Alabama's Republican Gov. Robert Bentley (second from right) votes in 2014.
Brynn Anderson

The state of Alabama is agreeing to make it easier for people to register to vote when they get a driver's license after the U.S. Justice Department pushed for compliance with the federal motor-voter law.

The two sides reached a settlement to resolve problems with voter-registration procedures at state motor-vehicle agencies.

The agreement avoids a lawsuit after the Justice Department's Civil Rights Division found widespread noncompliance with the motor-voter provision of the 1993 National Voter Registration Act. It requires states to let people register to vote or update their registration information when applying for or renewing a driver's license.

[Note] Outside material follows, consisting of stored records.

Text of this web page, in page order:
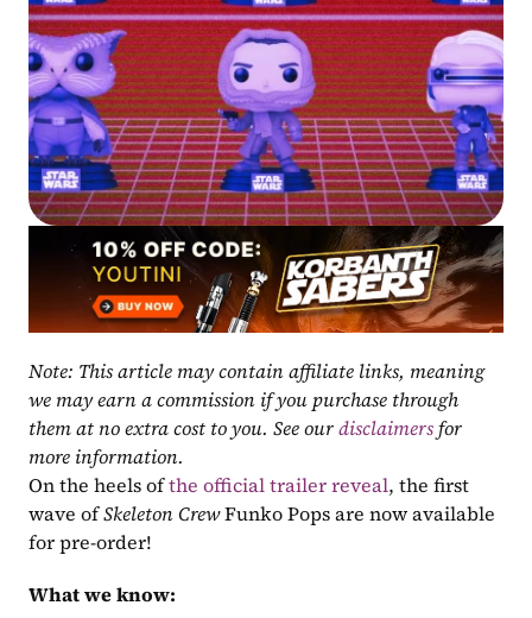
Note: This article may contain affiliate links, meaning
we may earn a commission if you purchase through
them at no extra cost to you. See our disclaimers for
more information.
On the heels of the official trailer reveal, the first
wave of Skeleton Crew Funko Pops are now available
for pre-order!
What we know:
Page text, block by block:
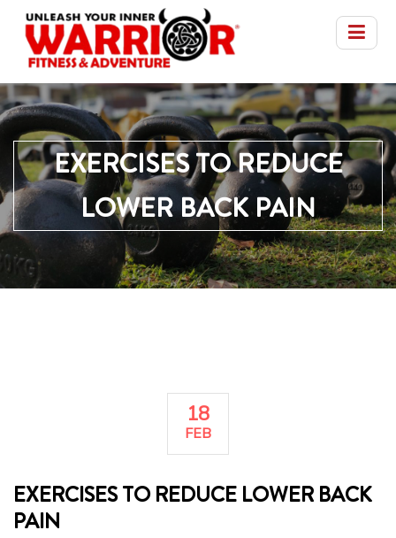
EXERCISES TO REDUCE
LOWER BACK PAIN
18
FEB
EXERCISES TO REDUCE LOWER BACK
PAIN
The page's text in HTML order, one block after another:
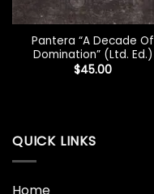
Pantera “A Decade Of
Domination” (Ltd. Ed.)
$45.00
QUICK LINKS
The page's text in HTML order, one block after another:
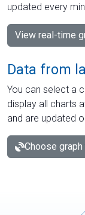
updated every
View real-time
Data from
You can select a
display all charts
and are updated
Choose
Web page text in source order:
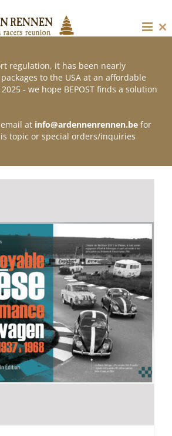
Products
regulation, it has been nearly
to the USA at an affordable
- we hope BEPOST finds a solution
at info@ardennenrennen.be for
topic or special orders/inquiries
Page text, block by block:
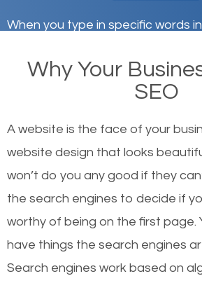
When you type in specific words
websites on the first page of the
there or how they got there?
or products but what exactly
worthy of the first page? The
organic SEO.
Local search engine optimization,
helps businesses appear in local
Google and other search engines.
Why Your
SEO
A website is the face of your
website design that looks
won’t do you any good if they
the search engines to decide if
worthy of being on the first page.
have things the search engines
Search engines work based on
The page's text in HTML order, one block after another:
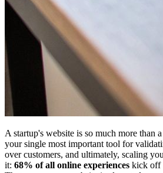
A startup's website is so much more than
your single most important tool for
over customers, and ultimately, scaling
it: 68% of all online experiences kick off
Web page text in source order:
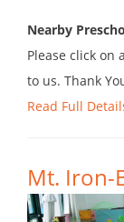
Nearby
Please click
to us. Thank
Read Full
Mt. Iron-
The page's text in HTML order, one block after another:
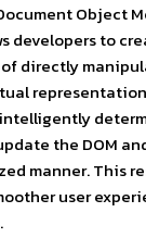
Object
developers to
directly
the DOM
manner. This
user
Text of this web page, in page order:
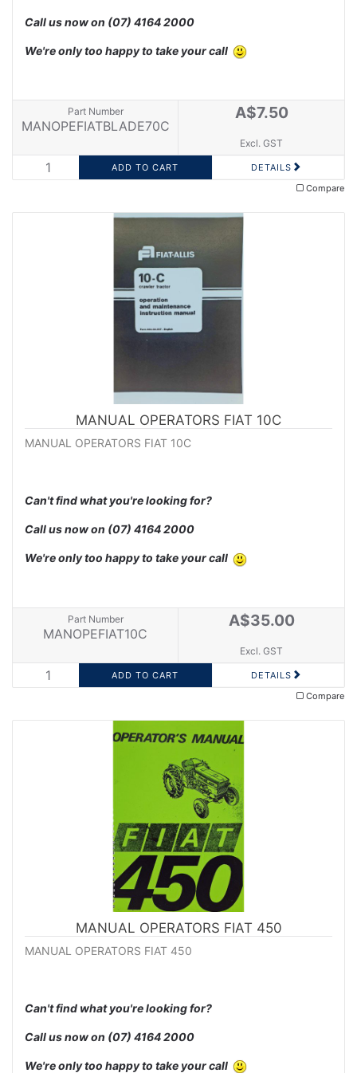
Call us now on (07) 4164 2000
We're only too happy to take your call
Part Number
MANOPEFIATBLADE70C
A$7.50
Excl. GST
DETAILS
Compare
MANUAL OPERATORS FIAT 10C
MANUAL OPERATORS FIAT 10C
Can't find what you're looking for?
Call us now on (07) 4164 2000
We're only too happy to take your call
Part Number
MANOPEFIAT10C
A$35.00
Excl. GST
DETAILS
Compare
MANUAL OPERATORS FIAT 450
MANUAL OPERATORS FIAT 450
Can't find what you're looking for?
Call us now on (07) 4164 2000
We're only too happy to take your call
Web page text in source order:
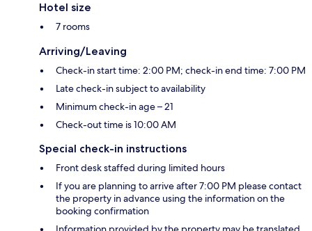
Hotel size
7 rooms
Arriving/Leaving
Check-in start time: 2:00 PM; check-in end time: 7:00 PM
Late check-in subject to availability
Minimum check-in age – 21
Check-out time is 10:00 AM
Special check-in instructions
Front desk staffed during limited hours
If you are planning to arrive after 7:00 PM please contact
the property in advance using the information on the
booking confirmation
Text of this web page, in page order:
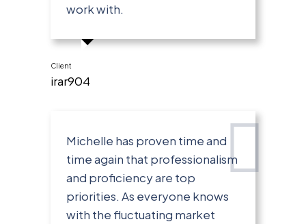
work with.
Client
irar904
Michelle has proven time and
time again that professionalism
and proficiency are top
priorities. As everyone knows
with the fluctuating market
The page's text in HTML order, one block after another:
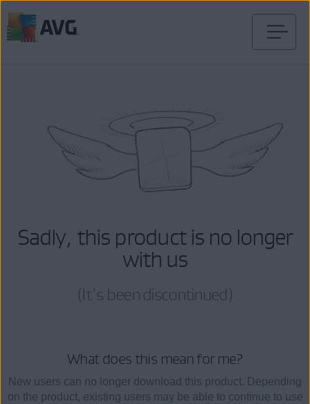
Sadly, this product is no longer
with us
(It's been discontinued)
What does this mean for me?
New users can no longer download this product. Depending
on the product, existing users may be able to continue to use

The state has agreed to modify its systems in offices and online. The agreement comes after Alabama closed more than 30 rural driver's license offices this year because of budget cuts.

"We commend the state of Alabama for working quickly and cooperatively with the department to ensure that eligible Alabama citizens can register to vote and update their registration information through motor vehicle agencies, with the convenience they deserve and the ease of access the law requires," said Vanita Gupta, head of the civil rights division, in a statement.

Alabama Republican Gov. Robert Bentley noted, "Voting rights are important to every citizen, and it is imperative that every Alabamian have the ability to vote."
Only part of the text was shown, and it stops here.